Friday, February 23, 2007

Why People Wear Suits

Blog Maverick Mark Cuban has hit a nerve with his post "Why I Don't Wear a Suit and Can't Figure Out Why Anyone Does!" I know I couldn't help but respond but I was shocked to see that I was comment number 328... So I thought I'd post my comment here as well:

A few years ago, after the dot com bubble burst, I was in New York City and someone there said to me "I hear that people are wearing suits in Silicon Valley again." He said it in a very smug superior way, as if this was proof that some deviant culture (Internet, Silicon Valley, tech folks, etc) had been entirely wiped out by the civilized world. So I think you are dead-on that wearing a suit has become, for some of those that wear them, a symbol of superiority.

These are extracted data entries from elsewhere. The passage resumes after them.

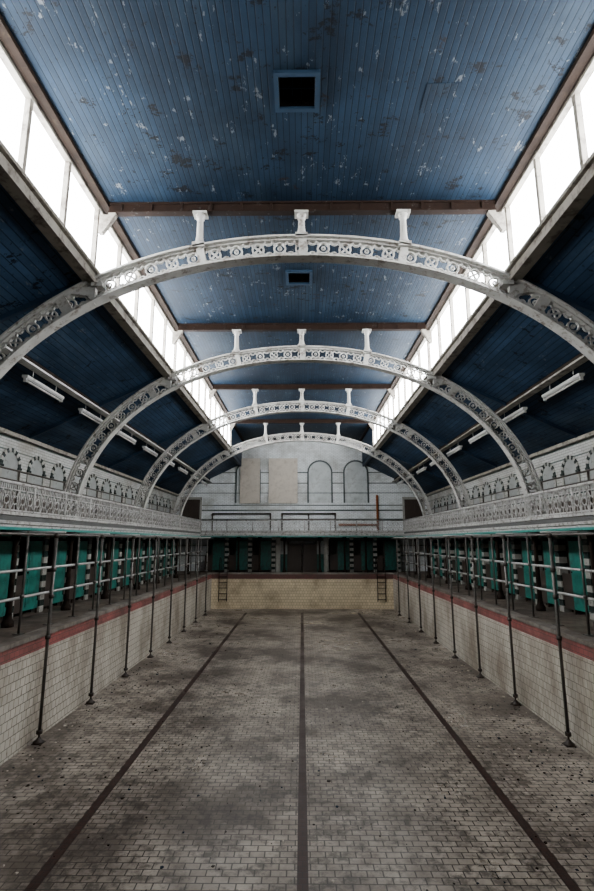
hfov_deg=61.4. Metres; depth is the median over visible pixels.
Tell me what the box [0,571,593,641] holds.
floor
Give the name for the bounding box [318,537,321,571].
column
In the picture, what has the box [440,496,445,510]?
blind arch
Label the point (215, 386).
ceiling beam
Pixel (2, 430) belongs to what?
trim
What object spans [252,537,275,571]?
changing cubicle
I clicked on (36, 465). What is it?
blind arch
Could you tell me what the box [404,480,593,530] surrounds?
gallery railing
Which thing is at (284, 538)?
column
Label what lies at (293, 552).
door
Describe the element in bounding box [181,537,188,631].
scaffold pole
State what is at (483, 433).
fluorescent light
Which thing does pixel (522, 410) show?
fluorescent light
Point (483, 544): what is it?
changing cubicle
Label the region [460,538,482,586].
changing cubicle
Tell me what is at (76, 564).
support pole
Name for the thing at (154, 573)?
scaffold pole
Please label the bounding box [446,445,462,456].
fluorescent light
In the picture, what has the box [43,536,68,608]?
changing cubicle
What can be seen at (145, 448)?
fluorescent light
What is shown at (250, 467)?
panel
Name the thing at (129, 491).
blind arch
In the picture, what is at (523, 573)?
changing cubicle
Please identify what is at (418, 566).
scaffold pole
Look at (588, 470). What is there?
barrier
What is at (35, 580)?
changing cubicle
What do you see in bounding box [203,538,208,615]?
scaffold pole
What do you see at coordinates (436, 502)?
blind arch
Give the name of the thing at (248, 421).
ceiling beam
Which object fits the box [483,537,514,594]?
changing cubicle
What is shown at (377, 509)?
rusty pipe
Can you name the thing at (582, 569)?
support pole
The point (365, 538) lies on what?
column
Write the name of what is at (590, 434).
trim
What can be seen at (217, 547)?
changing cubicle
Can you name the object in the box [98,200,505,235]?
ceiling beam
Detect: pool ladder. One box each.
[218,557,228,601]
[375,557,385,599]
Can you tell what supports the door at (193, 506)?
in the wall at (218, 496)
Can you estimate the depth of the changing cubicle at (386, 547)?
28.73 m
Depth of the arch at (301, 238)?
8.89 m
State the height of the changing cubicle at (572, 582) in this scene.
1.960 m
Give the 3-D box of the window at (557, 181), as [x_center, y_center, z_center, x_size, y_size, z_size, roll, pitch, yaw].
[3.857,-2.822,13.481,0.260,1.600,35.490,0,-11,1]
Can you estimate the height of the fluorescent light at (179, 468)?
0.330 m
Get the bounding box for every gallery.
[0,496,200,536]
[200,531,404,536]
[404,498,593,536]
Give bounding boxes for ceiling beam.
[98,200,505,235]
[172,322,431,344]
[208,384,395,399]
[229,419,374,430]
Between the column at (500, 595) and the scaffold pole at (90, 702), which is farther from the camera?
the column at (500, 595)
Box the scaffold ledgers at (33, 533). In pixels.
[0,531,213,602]
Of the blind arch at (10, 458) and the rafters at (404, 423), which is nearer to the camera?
the blind arch at (10, 458)
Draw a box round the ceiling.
[0,0,593,493]
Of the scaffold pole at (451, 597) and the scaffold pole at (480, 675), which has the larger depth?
the scaffold pole at (451, 597)
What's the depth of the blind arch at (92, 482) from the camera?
18.12 m
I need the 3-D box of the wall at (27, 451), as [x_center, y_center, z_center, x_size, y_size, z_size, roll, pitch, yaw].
[-7.573,1.939,12.688,0.200,4.850,35.500,0,-11,1]
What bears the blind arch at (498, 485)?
attached to the wall at (579, 450)
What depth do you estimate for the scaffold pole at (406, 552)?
22.95 m
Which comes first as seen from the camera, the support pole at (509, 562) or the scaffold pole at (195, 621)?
the support pole at (509, 562)
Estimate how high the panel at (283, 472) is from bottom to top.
2.750 m
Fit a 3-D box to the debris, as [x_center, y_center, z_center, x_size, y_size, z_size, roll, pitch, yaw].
[0.162,6.579,15.035,9.847,0.015,24.020,0,-11,1]
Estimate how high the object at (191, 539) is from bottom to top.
1.935 m
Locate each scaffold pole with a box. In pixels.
[31,533,59,744]
[85,534,104,704]
[122,535,135,676]
[147,536,157,657]
[166,537,174,642]
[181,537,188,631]
[193,538,199,622]
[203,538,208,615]
[396,538,401,615]
[405,538,411,622]
[416,537,423,632]
[429,537,438,643]
[447,536,458,658]
[470,535,483,677]
[501,534,521,705]
[547,533,576,746]
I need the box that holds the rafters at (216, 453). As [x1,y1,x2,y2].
[156,449,448,482]
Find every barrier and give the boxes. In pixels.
[0,466,178,522]
[426,468,593,520]
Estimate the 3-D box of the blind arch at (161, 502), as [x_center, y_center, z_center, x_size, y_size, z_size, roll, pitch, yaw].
[-7.301,3.252,27.044,0.053,1.017,0.980,0,-11,1]
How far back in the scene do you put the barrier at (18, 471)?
13.95 m
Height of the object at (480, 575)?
1.935 m
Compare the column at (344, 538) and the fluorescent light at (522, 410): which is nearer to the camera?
the fluorescent light at (522, 410)
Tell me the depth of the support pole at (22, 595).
9.69 m
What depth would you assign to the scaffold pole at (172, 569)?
18.53 m
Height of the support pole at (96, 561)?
1.935 m
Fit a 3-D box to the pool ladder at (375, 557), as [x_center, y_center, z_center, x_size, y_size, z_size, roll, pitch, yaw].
[4.635,7.392,27.701,0.481,2.370,0.600,0,-11,1]
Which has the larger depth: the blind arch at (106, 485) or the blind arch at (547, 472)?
the blind arch at (106, 485)
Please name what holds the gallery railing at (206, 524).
on the gallery at (203, 533)
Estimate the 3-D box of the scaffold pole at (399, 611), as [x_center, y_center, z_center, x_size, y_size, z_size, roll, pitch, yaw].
[5.109,6.602,25.260,0.200,3.805,0.190,0,-11,1]
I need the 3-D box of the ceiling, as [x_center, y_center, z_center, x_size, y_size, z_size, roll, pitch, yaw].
[0.127,-1.993,13.360,15.500,3.472,35.500,0,-11,1]
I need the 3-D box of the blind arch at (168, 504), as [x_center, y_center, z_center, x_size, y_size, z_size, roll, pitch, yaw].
[-7.289,3.495,28.321,0.053,1.017,0.980,0,-11,1]
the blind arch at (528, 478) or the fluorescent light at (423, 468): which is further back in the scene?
the fluorescent light at (423, 468)
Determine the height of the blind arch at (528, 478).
1.017 m
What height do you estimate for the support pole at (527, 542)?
1.935 m
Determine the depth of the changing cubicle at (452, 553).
22.10 m
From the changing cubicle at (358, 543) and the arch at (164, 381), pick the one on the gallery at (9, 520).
the arch at (164, 381)
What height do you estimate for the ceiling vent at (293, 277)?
0.500 m
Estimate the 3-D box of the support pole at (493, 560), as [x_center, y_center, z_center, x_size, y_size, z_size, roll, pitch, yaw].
[5.565,3.497,14.140,0.160,1.935,0.160,0,-11,1]
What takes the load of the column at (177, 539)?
on the floor
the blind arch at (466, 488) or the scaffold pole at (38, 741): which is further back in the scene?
the blind arch at (466, 488)
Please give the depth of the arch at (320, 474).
30.58 m
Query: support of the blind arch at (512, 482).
attached to the wall at (579, 450)
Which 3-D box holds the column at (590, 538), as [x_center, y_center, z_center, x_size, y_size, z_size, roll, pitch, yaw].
[6.207,2.768,10.404,0.240,1.965,0.234,0,-11,1]
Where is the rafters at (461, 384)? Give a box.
[29,374,576,438]
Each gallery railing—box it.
[0,478,200,529]
[200,520,403,530]
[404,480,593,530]
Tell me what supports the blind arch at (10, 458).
attached to the wall at (27, 451)
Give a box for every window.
[0,39,241,466]
[362,53,593,465]
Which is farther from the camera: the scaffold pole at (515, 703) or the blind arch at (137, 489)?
the blind arch at (137, 489)
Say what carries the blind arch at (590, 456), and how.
attached to the wall at (579, 450)
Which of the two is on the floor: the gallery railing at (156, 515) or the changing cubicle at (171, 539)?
the changing cubicle at (171, 539)
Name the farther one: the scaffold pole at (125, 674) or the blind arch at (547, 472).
the blind arch at (547, 472)
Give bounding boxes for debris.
[2,610,593,890]
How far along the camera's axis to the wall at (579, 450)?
16.13 m
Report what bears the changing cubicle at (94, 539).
on the floor
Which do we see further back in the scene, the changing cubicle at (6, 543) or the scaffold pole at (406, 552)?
the scaffold pole at (406, 552)
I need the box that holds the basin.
[0,572,593,890]
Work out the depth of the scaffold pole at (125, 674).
14.01 m
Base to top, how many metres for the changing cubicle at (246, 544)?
1.960 m
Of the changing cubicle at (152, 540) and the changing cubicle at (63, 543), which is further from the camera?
the changing cubicle at (152, 540)
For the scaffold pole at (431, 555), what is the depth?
18.44 m
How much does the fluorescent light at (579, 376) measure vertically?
0.330 m
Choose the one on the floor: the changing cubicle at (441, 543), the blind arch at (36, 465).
the changing cubicle at (441, 543)
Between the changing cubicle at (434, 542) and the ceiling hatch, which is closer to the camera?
the ceiling hatch
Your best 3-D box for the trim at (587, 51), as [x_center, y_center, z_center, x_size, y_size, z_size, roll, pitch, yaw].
[3.737,-3.572,13.625,0.140,0.068,35.490,0,-11,1]
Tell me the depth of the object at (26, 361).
12.65 m
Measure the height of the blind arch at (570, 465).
1.017 m
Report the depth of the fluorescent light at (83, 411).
13.32 m
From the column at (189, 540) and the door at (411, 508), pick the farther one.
the door at (411, 508)
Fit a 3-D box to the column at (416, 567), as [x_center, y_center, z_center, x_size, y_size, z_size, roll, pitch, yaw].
[6.373,5.891,26.758,0.240,1.965,0.234,0,-11,1]
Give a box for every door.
[180,497,201,530]
[276,537,327,571]
[402,497,424,529]
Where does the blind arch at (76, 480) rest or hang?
attached to the wall at (27, 451)
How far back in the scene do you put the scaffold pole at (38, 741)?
9.49 m
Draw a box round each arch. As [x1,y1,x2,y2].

But there is another simpler explanation -- inertia. Suit wearing evolved in an age when most people had to do hard physical labor that would destroy nice clothes -- so people that wore them were saying "I don't have to do hard physical labor." Clothes as an indicator of class. Over time, suits became the uniform for office workers and as these ranks grew, the reason changed from the initial objective of differentiation to one of assimilation.

What is interesting is that in whatever culture you visit, people tend to dress alike -- Its what the anthrophologist Victor Turner calls liminality. Human beings want to be included. There is safety in being part of the pack. So we dress alike (speak alike, eat alike...) in order to show that we belong and are not dangerous outsiders.

I bet your employees dress like you.